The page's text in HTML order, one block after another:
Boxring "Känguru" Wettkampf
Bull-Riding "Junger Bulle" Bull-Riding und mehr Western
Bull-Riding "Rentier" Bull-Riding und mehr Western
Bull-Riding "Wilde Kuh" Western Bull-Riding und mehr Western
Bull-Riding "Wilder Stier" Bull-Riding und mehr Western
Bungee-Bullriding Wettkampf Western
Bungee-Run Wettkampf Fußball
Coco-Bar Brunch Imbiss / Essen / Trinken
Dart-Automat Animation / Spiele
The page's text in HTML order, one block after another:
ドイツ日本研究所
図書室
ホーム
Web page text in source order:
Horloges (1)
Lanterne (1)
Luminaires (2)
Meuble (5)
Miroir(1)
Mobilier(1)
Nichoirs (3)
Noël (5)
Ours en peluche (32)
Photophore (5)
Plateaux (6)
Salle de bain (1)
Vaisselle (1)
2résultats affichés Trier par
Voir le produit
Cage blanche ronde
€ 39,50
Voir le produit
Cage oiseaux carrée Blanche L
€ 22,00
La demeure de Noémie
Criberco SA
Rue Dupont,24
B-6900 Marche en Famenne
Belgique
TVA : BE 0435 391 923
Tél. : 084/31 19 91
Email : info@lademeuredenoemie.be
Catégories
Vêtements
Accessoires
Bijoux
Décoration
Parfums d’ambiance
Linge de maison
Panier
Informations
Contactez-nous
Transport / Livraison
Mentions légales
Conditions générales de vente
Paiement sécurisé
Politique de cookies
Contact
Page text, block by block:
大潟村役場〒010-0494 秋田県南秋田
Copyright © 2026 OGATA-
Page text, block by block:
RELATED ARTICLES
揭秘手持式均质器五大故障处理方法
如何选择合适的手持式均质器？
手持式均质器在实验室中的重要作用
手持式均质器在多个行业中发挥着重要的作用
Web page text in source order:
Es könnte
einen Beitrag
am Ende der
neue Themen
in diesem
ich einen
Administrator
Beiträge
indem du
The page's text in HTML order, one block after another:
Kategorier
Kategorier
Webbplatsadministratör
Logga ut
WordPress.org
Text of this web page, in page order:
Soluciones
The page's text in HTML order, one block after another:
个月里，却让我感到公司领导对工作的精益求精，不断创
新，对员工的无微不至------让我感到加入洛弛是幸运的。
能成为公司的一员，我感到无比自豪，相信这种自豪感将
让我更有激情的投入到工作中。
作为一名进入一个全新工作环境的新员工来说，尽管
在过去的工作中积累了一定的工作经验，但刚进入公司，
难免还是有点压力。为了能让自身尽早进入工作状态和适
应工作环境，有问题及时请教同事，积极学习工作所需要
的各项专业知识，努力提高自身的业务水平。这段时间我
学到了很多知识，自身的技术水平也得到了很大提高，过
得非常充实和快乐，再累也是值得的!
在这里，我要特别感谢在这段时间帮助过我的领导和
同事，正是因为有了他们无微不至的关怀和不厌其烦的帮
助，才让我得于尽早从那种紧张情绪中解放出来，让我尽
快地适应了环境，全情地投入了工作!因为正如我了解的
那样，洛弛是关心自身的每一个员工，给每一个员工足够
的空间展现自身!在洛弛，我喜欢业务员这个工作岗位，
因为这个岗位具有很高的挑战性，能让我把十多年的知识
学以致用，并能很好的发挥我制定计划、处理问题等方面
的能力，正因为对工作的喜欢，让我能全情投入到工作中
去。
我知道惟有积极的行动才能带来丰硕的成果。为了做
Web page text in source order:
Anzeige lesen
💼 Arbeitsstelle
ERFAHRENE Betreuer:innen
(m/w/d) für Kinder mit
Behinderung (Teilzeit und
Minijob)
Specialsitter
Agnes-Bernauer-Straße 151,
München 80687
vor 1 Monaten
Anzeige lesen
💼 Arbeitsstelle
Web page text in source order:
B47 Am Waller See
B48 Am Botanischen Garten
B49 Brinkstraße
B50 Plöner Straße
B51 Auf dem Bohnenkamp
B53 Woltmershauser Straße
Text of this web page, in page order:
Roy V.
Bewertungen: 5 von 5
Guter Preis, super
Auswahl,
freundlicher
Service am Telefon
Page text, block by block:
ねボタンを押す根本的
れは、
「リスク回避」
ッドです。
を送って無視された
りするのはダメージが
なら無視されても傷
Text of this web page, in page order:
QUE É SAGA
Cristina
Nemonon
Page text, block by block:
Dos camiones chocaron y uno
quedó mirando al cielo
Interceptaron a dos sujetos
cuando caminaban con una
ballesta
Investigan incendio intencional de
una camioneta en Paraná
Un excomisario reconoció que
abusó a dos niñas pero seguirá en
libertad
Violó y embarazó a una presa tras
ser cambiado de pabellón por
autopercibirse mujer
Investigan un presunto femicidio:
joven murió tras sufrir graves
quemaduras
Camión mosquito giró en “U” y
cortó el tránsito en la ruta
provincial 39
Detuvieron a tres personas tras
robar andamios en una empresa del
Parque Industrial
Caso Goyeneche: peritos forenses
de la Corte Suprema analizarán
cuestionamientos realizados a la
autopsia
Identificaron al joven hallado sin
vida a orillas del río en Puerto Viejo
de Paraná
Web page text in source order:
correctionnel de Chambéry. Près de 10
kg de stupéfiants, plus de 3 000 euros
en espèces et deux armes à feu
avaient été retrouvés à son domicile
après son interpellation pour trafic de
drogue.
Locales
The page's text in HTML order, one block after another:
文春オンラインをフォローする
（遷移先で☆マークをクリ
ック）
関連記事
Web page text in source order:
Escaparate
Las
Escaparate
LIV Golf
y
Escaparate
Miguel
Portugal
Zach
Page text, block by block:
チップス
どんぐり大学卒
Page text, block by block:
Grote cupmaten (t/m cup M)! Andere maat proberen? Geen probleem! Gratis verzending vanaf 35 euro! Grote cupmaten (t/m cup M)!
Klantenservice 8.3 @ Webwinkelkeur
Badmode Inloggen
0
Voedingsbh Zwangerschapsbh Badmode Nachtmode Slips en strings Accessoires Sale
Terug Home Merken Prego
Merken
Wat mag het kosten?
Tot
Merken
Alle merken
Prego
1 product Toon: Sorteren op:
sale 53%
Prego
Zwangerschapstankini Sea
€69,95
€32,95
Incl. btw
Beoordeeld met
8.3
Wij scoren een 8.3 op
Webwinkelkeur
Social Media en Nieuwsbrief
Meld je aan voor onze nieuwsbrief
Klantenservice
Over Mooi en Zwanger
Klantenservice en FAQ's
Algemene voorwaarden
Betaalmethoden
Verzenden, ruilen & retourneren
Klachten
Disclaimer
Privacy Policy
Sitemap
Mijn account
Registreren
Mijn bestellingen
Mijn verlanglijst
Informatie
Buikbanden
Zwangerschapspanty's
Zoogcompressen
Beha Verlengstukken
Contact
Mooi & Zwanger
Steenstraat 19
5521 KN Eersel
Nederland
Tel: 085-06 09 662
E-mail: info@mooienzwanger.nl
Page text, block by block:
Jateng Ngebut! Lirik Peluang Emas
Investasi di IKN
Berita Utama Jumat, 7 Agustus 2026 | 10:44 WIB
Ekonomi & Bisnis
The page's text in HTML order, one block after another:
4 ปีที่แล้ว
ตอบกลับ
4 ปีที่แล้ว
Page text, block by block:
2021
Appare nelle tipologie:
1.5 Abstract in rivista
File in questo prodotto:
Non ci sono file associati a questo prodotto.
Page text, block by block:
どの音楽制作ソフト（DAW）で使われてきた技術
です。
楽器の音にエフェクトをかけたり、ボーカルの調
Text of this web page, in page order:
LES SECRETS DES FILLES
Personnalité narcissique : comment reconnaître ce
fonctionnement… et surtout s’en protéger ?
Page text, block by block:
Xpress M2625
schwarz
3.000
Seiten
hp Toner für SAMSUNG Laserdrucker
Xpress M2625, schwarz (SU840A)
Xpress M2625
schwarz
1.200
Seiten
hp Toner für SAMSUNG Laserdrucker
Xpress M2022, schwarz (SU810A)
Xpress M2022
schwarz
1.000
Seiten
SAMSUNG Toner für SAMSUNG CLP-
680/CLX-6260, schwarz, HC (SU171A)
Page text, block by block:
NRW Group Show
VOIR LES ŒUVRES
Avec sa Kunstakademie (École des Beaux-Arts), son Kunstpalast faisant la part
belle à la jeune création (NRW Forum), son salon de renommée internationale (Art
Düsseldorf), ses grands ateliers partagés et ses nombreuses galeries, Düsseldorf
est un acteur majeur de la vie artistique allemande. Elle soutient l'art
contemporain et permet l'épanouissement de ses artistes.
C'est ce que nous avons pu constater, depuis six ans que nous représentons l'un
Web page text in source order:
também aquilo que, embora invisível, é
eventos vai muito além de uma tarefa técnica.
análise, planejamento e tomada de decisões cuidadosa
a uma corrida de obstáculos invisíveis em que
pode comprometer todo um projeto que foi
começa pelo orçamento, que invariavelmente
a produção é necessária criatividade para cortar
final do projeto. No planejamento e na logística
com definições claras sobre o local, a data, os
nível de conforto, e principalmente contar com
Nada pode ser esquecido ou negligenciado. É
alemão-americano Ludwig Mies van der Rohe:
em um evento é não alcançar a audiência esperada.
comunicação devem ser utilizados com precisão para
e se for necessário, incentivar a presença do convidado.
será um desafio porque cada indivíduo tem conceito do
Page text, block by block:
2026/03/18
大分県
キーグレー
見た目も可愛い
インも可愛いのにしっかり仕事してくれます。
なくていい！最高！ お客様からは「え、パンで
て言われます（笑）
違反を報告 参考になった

——

* About this exercise: Your task is to copy each line from the material above that includes the word "Mijn".

* The completed task:
Mijn account
Mijn bestellingen
Mijn verlanglijst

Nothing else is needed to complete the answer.